If the action was an action on the case, the plaintiff-recovered the damages sustained by him, which might be more or less *227than the judgment, and in such action the sheriff might give in evidence, circumstances to show that the plaintiff had lost nothing, or in mitigation of damages. (Rawson a. Dole, 2 Johns., 454; Thomas a. Weed, 14 Ib., 255; Littlefield a. Brown, 1 Wend., 398.)
The Code (§ 69) has abolished the form of the action of debt, but it has not abolished or repealed the provision of the statute before referred to, giving to the party at whose suit the prisoner was committed, a right to recover, for his escape from final process, irrespective of the question of the actual loss or damage, the amount of the original judgment or recovery precisely, as a penalty for the carelessness or misconduct of the sheriff. (Code, §§ 468, 471; Hutchinson a. Brand, 5 Seld., 209.) The Code has not abolished, and could not very well have abolished, the distinction between mesne and final process. These terms have been dropped by the Code, but the distinction, in fact, remains.

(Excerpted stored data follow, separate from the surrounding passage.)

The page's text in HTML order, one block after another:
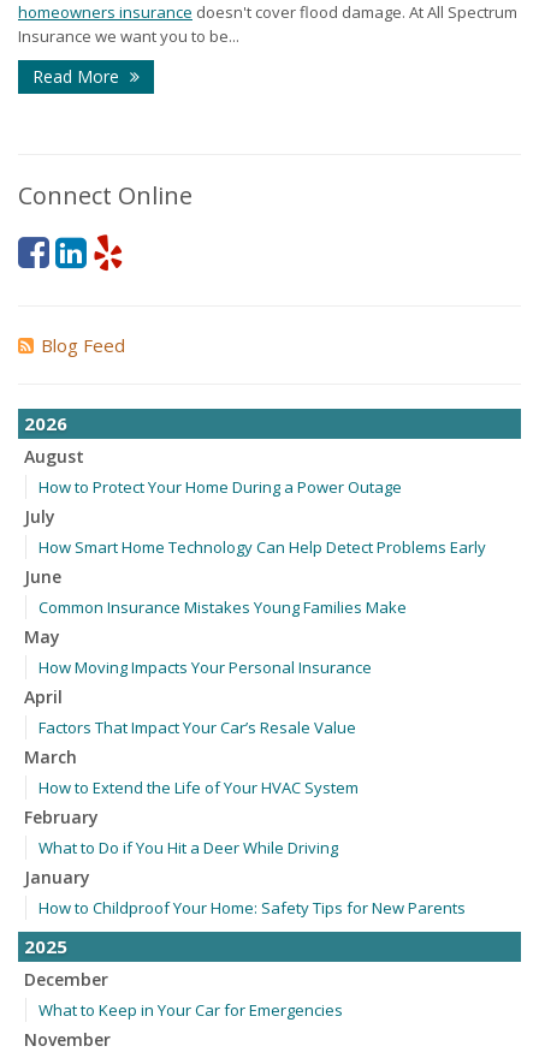
homeowners insurance doesn't cover flood damage. At All Spectrum
Insurance we want you to be...
Read More
Connect Online
Blog Feed
2026
August
How to Protect Your Home During a Power Outage
July
How Smart Home Technology Can Help Detect Problems Early
June
Common Insurance Mistakes Young Families Make
May
How Moving Impacts Your Personal Insurance
April
Factors That Impact Your Car’s Resale Value
March
How to Extend the Life of Your HVAC System
February
What to Do if You Hit a Deer While Driving
January
How to Childproof Your Home: Safety Tips for New Parents
2025
December
What to Keep in Your Car for Emergencies
November
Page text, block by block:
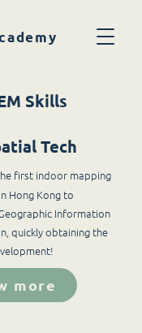
Skills
Tech
first indoor mapping
Hong Kong to
Information
quickly obtaining the
more

In this case, the plaintiffs by their complaint, after alleging the recovery of their judgment for $6,089.61, the amount of their debt and costs, introduced facts to show their right to issue an execution against the person of Jacob Cohen, one of the judgment-debtors, the issuing of such execution, his arrest, his detention, and subsequent escape, and alleged that thereupon the judgment remaining wholly unpaid, the defendant in this action, sheriff, &c., became indebted to them in the said sum of $6,089.61, the amount of said judgment, and claim to recover that sum with costs.
Although the Code does not call this an action of debt, and perhaps we are not permitted to call it by that name, yet it is plain that the plaintiffs rest their right to recover the precise amount of their judgment, with the costs of this action, upon the statute; and that we should look upon the action as an action under the statute, for their debt, the judgment, and not as an action at common law to recover damages.

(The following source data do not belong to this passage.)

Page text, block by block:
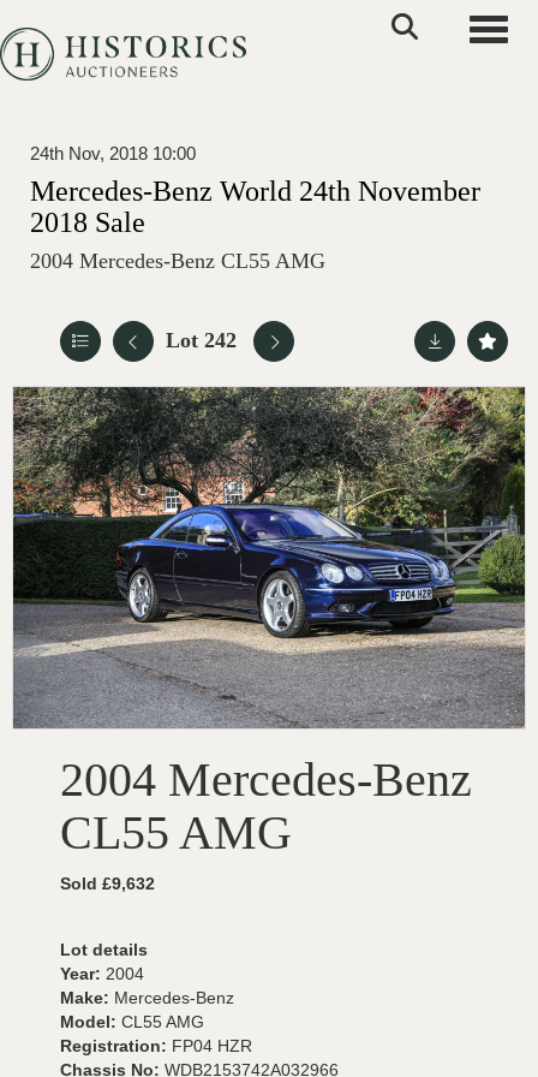
24th Nov, 2018 10:00
Mercedes-Benz World 24th November
2018 Sale
2004 Mercedes-Benz CL55 AMG
Lot 242
2004 Mercedes-Benz
CL55 AMG
Sold £9,632
Lot details
Year: 2004
Make: Mercedes-Benz
Model: CL55 AMG
Registration: FP04 HZR
Chassis No: WDB2153742A032966

The abolition by the Code of the form of the action of debt, has certainly not taken away the plaintiffs’ right to recover for the escape under the statute; and if they have this right, how can they state their cause of action under the Code, otherwise than by stating the facts which show their right to recover under the statute, and by claiming to recover precisely what the statute authorizes them to recover ?

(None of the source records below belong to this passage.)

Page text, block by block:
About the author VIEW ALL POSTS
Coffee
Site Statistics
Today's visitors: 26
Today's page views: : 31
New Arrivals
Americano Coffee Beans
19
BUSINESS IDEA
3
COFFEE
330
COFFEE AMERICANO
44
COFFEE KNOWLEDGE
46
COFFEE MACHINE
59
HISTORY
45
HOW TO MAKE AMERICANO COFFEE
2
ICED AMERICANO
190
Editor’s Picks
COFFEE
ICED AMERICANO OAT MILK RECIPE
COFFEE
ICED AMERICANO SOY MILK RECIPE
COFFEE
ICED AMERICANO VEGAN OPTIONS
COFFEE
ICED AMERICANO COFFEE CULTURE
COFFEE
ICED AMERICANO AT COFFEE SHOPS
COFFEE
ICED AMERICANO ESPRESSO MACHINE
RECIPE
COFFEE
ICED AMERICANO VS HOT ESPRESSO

*228I think it plain that this action should be looked upon as an action of debt under the statute; and that the defendant, notwithstanding the abolition of the forms of action by the Code, had not a right to set up as a defence thereto the matters set up in the 8th, 9th, and part of the 10th folios of his answer as a second defence.
It is plain too, I think, that the matters set up by the defendant in his answer, as a third defence, constitute no defence.
How can the sheriff, in an action for an escape, protect himself from the consequences of his own wrongful act or neglect, by setting up the wrongs which the escaped prisoner may have suffered at the hands of his judgment-creditors? (Ames a. Webbers, 8 Wend., 545; Bacon a. Cropsey, 3 Seld., 195.) Even Cohen, the defendant in the original suit, could not have availed himself of the fact that another action was pending in Georgia for the same cause of action, by pleading it in bar. (Walsh a. Durkin, 12 Johns., 99 ; Bowne a. Joy, 9 Ib., 221.) Moreover, it would appear that Cohen was surrendered by his hail in Georgia, after his escape from the defendant, and after this action was commenced.
The plaintiffs’ demurrers to the matters stated in the answer, by way of second and third defence, must he sustained, and those parts of the answer must be overruled, with costs.
Compare Metcalf a. Stryker, 10 Ante, 12, and cases cited.